Header image: Sociable Lapwing – Family: Charadriidae. In rapid decline and considered Critically Endangered, its distribution has shrunk considerably in recent times. It now only breeds in the steppe areas of north-eastern Kazakhstan and winters around the Sudan-Eritrea border and Indo-Pakistan borders. In some years, a few birds stopover in Qatar during migration.

Common Kestrel – Family: Falconidae. Distributed in the cold to temperate zones of Eurasia and south-central Africa, and in Japan as a resident bird in the northern part from Kansai region. In winter, its main food source are flying grasshoppers.
In this photograph, a flying grasshopper is being held by one leg as the Common Kestrel eats while its flying. The species also feeds on the ground

The birds in the above images are Common Kestrel. I visited two farms, both of which had raptors in numbers that would be unthinkable in Japan. We were told that the use of pesticides is not permitted in Qatar’s fields, so there seemed to be a lot of insects for the birds to feed on.

Over the next few images, I will highlight three species of birds whose colours are perfectly suited to life in the desert. All three species are resident to Qatar, and until the eye gets used to them, are so well camouflaged that they are hard to see even if you are told exactly where they are.

On a different note, we decided not to visit and take photos in the mangrove forests and because of hunting. Due to the lack of legislation on hunting, which is very popular among many Qatari men, the researcher who showed us around judged that the area was too dangerous to enter. He also said that when shots are fired, the birds disappear and become skittish, which is not an ideal situation for good photography. Therefore, we chose to visit the private farms instead, so that we didn’t have to worry about this.

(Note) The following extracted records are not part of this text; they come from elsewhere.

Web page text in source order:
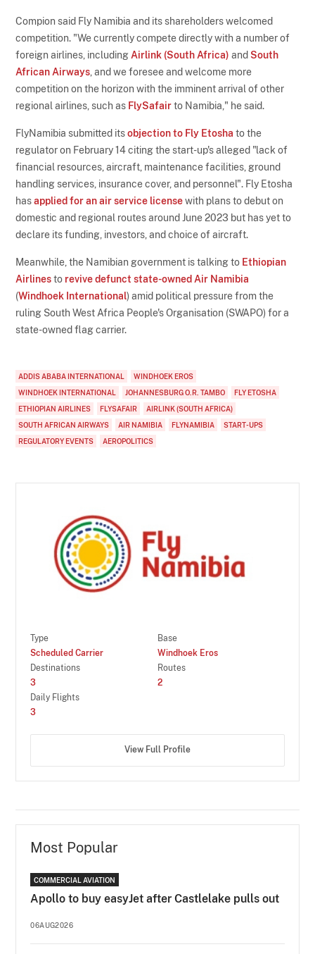
Compion said Fly Namibia and its shareholders welcomed
competition. "We currently compete directly with a number of
foreign airlines, including Airlink (South Africa) and South
African Airways , and we foresee and welcome more
competition on the horizon with the imminent arrival of other
regional airlines, such as FlySafairto Namibia," he said.
FlyNamibia submitted itsobjection to Fly Etosha to the
regulator on February 14 citing the start-up's alleged "lack of
financial resources, aircraft, maintenance facilities, ground
handling services, insurance cover, and personnel". Fly Etosha
hasapplied for an air service licensewith plans to debut on
domestic and regional routes around June 2023 but has yet to
declare its funding, investors, and choice of aircraft.
Meanwhile, the Namibian government is talking to Ethiopian
Airlinesto revive defunct state-owned Air Namibia
(Windhoek International) amid political pressure from the
ruling South West Africa People's Organisation (SWAPO) for a
state-owned flag carrier.
ADDIS ABABA INTERNATIONAL
WINDHOEK EROS
WINDHOEK INTERNATIONAL
JOHANNESBURG O.R. TAMBO
FLY ETOSHA
ETHIOPIAN AIRLINES
FLYSAFAIR
AIRLINK (SOUTH AFRICA)
SOUTH AFRICAN AIRWAYS
AIR NAMIBIA FLYNAMIBIA
START-UPS
REGULATORY EVENTS
AEROPOLITICS
Type
Scheduled Carrier
Base
Windhoek Eros
Destinations
3
Routes
2
Daily Flights
3
View Full Profile
Most Popular
COMMERCIAL AVIATION
Apollo to buy easyJet after Castlelake pulls out
06AUG2026

Thanks to this opportunity, I was able to learn a lot about the state of agriculture in Qatar in recent years. My guide explained that given the country has no water to waste, there are a number of sewage treatment plants and the water that they treat is reused for sprinkling the fields. In the alfalfa fields, there were several huge mobile water sprinklers, which were in operation from early in the morning.

As Qatar is a country with very low annual rainfall, it relies on the sea for much of its water resources, most of which are produced by desalination plants. In anticipation of future population growth, the Qatari Government has built several large reservoirs, water channels and pumping stations to connect them. Everyone, including me, who visited for the World Cup benefited from this.

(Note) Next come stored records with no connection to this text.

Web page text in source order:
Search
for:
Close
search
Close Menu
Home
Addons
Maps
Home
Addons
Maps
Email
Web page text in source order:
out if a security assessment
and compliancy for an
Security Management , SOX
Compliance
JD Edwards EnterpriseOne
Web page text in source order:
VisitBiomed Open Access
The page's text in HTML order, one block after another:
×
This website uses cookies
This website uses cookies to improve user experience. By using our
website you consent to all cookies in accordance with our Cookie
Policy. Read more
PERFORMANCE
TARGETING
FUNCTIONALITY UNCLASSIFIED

A female Desert Wheater – Family: Muscicapidae. It breeds in northern China and southern the regions of Central Asia and winters from northern Africa to Saudi Arabia and north-west India. There are records of vagrant birds in Japan. Resident bird in Qatar.
Crested Lark – Family: Alaudidae. A resident bird from Europe through southern Eurasia to the Korean Peninsula and around the Sahara Desert in Africa. This individual was picking up what looked like straw, but it was playing, not nesting.
Little Owl – Family: Strigidae. Resident from Europe through southern Eurasia to Primorsky Krai, Russia and northern Africa. It nests in burrows within rock crevices.

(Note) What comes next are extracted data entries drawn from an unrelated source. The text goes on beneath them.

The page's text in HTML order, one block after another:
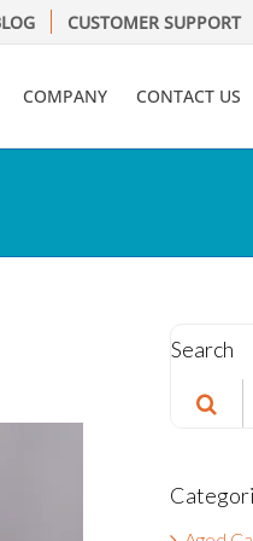
CUSTOMER SUPPORT
COMPANY CONTACT US
Search
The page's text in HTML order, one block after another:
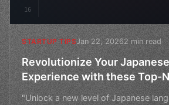
16
STARTUP TIPSJan 22, 20262 min read
Revolutionize Your
Experience with these Top-
Startup Ideas
"Unlock a new level of Japanese

Many of these water-related facilities were built using Japan’s high technological capabilities, and several people expressed their gratitude for Japan’s support for Qatar’s water production. I replied that I was glad that they were pleased with our work, andI felt proud of the Japanese companies that had played an important behind-the-scenes role.

Later, while sorting through my photos, I realised once again that without water there would have been no fields, and without fields there would have been no opportunity to see many of the birds, including the Critically Endangered Sociable Lapwing. I also want to thank the people who worked hard to construct this infrastructure, under difficult conditions, for their efforts. I hope they are reading this article and would like to show my gratitude. Thank you very much.